Come again, professor? I “conceded” that Christians have a right to religious freedom? I “admitted” that it’s bad to list hate groups? Are you smoking something?

That is a bizarre, Swainsian construct, to say the least. Both I and the Southern Poverty Law Center (SPLC) have always and vigorously defended religious freedom and the First Amendment, just as I said at the debate, which was recorded for future radio and Internet TV transmission (no tape or transcripts are yet available). And I in no way, not covertly or overtly or in any other way at all, suggested that there’s a problem with our hate group listings. Just the opposite: I explained repeatedly to Swain that our listings of a few religious right organizations are based on their propagation of known falsehoods, like the bogus claim that gay men molest children far more than their straight counterparts. I pointed out specifically that we did not list groups on the basis of their Christianity, their belief that homosexuality is a sin, or their opposition to same-sex marriage. We list them because they egregiously lie in a propagandistic effort to defame LGBT people.

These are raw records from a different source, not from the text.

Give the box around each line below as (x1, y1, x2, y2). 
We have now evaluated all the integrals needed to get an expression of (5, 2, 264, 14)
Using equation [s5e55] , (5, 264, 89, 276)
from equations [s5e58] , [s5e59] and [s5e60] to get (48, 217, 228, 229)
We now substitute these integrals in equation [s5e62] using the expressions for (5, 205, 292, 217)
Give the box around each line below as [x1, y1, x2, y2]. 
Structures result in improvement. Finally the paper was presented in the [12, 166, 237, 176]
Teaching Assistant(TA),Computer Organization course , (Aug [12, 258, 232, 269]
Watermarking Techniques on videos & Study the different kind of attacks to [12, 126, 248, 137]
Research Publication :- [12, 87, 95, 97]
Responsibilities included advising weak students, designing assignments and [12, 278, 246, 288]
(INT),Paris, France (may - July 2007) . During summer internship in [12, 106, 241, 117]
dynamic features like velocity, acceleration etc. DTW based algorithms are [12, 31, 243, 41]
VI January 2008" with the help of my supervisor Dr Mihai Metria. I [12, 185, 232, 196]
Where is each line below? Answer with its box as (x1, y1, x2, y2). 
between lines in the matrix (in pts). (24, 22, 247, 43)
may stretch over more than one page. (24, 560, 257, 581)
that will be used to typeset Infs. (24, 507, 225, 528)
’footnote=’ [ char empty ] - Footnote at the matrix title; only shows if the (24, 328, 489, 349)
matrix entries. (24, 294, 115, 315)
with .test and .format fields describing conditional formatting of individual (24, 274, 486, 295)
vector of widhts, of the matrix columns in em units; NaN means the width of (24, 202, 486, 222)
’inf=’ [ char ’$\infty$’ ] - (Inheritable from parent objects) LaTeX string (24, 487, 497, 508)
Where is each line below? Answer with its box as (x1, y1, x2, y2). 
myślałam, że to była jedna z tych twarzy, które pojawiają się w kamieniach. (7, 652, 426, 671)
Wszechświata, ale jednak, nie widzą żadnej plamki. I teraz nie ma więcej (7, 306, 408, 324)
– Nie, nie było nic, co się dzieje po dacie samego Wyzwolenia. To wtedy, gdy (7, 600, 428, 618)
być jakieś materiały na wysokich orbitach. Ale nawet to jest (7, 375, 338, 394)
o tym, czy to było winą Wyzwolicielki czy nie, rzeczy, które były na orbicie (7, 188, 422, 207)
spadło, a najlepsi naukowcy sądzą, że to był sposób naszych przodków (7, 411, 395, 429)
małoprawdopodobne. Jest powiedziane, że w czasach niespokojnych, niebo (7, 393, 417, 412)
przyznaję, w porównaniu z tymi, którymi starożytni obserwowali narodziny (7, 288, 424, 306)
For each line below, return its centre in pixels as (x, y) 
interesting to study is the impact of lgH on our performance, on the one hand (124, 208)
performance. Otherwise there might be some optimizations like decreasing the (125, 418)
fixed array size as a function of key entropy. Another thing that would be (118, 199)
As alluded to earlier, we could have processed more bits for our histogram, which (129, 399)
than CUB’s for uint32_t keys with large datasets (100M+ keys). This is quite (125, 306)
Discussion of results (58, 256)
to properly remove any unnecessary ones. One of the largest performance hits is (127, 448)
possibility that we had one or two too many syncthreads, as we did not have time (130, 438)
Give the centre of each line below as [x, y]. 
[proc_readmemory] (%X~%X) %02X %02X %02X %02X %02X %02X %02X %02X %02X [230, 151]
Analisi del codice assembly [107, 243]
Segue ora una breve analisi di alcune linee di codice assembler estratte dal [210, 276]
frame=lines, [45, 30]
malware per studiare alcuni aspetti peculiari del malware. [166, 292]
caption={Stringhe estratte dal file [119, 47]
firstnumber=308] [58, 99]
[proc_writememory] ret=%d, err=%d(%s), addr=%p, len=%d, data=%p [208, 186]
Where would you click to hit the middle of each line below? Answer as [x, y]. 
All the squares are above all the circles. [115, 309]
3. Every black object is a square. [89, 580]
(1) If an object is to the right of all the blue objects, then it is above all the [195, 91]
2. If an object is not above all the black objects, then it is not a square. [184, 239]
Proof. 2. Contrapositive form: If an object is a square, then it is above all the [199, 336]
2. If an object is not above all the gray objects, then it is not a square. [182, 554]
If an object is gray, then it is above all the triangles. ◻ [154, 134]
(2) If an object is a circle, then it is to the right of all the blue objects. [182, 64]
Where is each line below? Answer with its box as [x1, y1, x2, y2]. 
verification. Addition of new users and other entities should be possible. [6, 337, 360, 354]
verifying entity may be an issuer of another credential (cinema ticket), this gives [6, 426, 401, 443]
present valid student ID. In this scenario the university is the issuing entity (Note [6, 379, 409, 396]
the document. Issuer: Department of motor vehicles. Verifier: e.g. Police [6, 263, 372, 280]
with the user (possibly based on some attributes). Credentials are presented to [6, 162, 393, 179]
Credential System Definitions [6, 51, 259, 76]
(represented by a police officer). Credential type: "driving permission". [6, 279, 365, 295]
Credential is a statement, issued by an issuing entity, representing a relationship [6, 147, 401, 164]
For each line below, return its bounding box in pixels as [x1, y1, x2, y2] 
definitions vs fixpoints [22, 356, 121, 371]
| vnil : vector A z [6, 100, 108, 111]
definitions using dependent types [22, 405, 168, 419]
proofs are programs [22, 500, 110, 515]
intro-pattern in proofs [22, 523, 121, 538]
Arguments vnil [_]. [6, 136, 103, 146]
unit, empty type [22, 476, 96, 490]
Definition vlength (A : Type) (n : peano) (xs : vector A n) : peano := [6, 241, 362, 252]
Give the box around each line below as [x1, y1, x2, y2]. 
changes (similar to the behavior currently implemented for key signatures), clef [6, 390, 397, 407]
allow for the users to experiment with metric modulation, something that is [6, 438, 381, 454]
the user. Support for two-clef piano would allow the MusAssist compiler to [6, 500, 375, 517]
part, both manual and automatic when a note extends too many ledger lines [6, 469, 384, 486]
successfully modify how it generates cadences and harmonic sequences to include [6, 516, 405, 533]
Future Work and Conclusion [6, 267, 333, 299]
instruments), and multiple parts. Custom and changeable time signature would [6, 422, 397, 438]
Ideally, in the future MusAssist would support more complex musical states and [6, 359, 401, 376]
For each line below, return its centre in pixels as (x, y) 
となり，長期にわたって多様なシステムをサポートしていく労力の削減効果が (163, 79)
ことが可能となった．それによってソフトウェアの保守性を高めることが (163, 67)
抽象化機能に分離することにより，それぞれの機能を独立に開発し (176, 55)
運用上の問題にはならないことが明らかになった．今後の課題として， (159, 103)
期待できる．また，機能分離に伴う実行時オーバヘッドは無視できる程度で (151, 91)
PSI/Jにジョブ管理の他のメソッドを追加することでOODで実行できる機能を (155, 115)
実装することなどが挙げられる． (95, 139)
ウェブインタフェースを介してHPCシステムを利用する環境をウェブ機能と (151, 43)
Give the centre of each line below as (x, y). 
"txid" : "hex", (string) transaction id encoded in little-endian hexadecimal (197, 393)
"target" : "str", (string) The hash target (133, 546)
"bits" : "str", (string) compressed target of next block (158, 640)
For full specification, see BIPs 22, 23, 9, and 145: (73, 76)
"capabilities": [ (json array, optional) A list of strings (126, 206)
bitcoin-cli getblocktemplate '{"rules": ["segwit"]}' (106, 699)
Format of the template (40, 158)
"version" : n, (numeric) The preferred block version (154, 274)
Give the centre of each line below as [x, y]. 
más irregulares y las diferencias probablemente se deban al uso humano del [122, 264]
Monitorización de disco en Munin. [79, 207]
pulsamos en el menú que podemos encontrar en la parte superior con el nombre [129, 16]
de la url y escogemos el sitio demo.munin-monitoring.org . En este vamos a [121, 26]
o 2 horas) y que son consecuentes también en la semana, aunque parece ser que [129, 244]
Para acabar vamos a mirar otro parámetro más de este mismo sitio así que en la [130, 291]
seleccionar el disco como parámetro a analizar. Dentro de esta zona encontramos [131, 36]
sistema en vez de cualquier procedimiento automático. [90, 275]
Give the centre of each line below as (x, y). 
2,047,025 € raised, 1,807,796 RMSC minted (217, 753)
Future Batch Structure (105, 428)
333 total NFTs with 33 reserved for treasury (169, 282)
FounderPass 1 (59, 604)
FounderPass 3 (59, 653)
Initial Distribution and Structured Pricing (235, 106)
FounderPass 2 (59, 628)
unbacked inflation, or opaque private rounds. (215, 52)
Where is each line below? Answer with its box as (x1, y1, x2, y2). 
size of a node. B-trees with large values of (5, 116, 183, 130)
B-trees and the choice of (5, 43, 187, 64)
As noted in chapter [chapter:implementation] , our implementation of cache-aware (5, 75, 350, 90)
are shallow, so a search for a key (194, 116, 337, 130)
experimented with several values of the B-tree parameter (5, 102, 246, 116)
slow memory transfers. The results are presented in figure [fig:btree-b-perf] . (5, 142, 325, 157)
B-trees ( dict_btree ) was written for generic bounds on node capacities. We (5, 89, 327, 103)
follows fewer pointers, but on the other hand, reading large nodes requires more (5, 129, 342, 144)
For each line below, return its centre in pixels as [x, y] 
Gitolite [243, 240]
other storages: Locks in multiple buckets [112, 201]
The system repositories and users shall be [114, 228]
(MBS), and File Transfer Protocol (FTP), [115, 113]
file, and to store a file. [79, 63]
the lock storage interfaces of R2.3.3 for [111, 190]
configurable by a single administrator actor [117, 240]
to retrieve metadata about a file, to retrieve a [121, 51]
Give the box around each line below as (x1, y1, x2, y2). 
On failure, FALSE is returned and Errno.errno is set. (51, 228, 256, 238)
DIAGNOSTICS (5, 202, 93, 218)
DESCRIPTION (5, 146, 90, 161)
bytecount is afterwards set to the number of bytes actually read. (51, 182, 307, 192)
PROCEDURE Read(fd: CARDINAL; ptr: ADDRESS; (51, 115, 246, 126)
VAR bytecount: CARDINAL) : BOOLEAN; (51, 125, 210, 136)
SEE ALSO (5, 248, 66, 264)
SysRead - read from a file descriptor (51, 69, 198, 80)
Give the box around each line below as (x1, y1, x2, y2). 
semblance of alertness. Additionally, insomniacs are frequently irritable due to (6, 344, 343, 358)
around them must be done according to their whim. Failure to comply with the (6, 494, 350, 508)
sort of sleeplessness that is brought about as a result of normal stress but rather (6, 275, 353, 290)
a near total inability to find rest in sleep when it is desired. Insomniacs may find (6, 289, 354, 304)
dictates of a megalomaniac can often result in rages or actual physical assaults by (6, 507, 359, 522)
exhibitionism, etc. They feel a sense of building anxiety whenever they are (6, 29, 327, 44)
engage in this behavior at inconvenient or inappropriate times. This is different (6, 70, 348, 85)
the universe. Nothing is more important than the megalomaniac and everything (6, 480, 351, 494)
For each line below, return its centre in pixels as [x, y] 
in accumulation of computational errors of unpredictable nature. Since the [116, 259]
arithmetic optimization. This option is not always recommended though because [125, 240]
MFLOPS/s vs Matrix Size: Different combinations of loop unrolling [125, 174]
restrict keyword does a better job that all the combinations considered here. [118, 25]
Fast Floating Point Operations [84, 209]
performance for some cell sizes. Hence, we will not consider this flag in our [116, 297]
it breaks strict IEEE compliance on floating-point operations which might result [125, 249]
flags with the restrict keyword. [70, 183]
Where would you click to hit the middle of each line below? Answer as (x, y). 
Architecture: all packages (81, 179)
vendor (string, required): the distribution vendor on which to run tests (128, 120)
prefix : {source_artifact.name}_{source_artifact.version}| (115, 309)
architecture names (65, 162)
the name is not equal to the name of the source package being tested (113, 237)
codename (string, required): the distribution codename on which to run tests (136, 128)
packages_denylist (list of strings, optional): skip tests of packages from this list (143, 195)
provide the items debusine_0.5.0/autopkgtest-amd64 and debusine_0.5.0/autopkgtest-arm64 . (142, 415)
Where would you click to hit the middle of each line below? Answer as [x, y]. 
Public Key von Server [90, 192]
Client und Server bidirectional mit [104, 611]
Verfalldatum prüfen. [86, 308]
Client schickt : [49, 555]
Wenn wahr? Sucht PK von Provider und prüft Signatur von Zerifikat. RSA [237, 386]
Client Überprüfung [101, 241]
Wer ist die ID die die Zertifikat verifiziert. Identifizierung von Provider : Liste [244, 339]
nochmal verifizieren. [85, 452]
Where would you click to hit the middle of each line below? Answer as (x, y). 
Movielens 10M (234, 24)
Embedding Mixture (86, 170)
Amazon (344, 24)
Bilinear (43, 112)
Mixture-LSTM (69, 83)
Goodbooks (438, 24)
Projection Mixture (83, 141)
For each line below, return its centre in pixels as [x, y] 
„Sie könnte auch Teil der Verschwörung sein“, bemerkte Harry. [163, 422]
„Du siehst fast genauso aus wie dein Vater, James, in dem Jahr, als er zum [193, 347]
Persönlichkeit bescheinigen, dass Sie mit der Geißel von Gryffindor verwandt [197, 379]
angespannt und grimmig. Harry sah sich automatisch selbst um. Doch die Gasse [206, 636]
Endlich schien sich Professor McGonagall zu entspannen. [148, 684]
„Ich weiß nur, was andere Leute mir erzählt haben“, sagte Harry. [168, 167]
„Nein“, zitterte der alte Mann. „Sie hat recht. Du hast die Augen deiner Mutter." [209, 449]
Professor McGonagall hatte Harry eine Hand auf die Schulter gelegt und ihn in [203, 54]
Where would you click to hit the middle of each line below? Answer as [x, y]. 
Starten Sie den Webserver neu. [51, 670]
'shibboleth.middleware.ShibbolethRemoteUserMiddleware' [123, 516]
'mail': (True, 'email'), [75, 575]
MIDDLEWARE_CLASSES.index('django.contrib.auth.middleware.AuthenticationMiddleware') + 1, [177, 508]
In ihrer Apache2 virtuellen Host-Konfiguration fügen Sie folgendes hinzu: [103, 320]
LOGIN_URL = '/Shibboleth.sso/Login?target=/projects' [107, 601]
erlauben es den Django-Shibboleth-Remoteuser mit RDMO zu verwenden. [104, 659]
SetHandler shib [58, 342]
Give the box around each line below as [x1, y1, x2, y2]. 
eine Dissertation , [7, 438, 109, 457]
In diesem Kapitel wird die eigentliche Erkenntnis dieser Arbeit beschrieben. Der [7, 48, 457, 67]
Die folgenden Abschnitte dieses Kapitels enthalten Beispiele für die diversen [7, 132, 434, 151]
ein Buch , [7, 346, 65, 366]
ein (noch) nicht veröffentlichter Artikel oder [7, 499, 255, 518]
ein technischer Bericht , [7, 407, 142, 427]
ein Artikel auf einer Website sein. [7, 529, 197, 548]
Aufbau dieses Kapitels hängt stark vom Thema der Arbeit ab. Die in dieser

Swain didn’t seem to get the distinction.

The professor actually sounds a little confused in her description today of the debate, or perhaps she just doesn’t remember what happened. All the panelists — NRB General Counsel Craig Parshall, Americans United for Separation of Church and State Executive Director Barry Lynn, Swain, myself and even moderator Janet Parshall, Craig’s wife and a well-known talk radio show host — agreed that religious liberty was important. All of us objected, for instance, to campus speech codes that seek to impose civility at the cost of free expression. As Janet Parshall pointed out, it was quite something to see us all agree on something.

The heat came in the second half hour of the exchange, when Swain led a nail-spitting attack on SPLC and on me personally, saying the government should “investigate” SPLC and accusing me of trying to “destroy” her reputation. (Briefly, she was angry because after she heartily endorsed a “documentary” that said the concept of racism was merely an excuse to intimidate whites, we found that the filmmaker regularly referred elsewhere to black men as “EVIL monkeys who are DESTROYING” America — and she continued to endorse it. After that, I told the Nashville Tennessean she was an “apologist” for a white supremacist.)

Swain wasn’t much for accuracy in the debate, just as she isn’t in her recounting of it. At one point in her attack on SPLC, she accused us of listing Focus on the Family as a hate group — a complete falsehood, when in fact we’ve pointed out real signs of moderation in that group’s anti-gay activities. I suppose that shouldn’t be much of a surprise. Swain was reading directly out of an issue of The Social Contract, a nasty white nationalist magazine that is both obsessed with non-white immigration and notoriously inaccurate, but a place where Swain, who was once a paid contributor to immigrant-basher Lou Dobbs’ CNN show, has many friends.

Swain ended her comments to OneNewsNow with an unexpected conclusion — that Christians should “never become offensive” and instead stick to “truth and love.” If that’s really what she got from our encounter, I suppose it wasn’t a total loss.